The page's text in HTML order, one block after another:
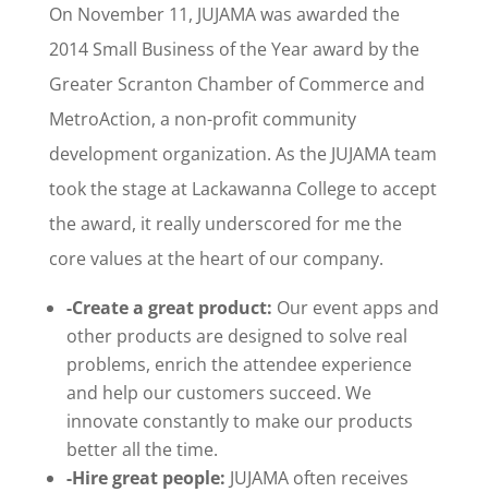
On November 11, JUJAMA was awarded the
2014 Small Business of the Year award by the
Greater Scranton Chamber of Commerce and
MetroAction, a non-profit community
development organization. As the JUJAMA team
took the stage at Lackawanna College to accept
the award, it really underscored for me the
core values at the heart of our company.
-Create a great product: Our event apps and
other products are designed to solve real
problems, enrich the attendee experience
and help our customers succeed. We
innovate constantly to make our products
better all the time.
-Hire great people: JUJAMA often receives

■ What to do ■
In the records above, each line with the string "products" should be copied.

■ Response below ■
other products are designed to solve real
innovate constantly to make our products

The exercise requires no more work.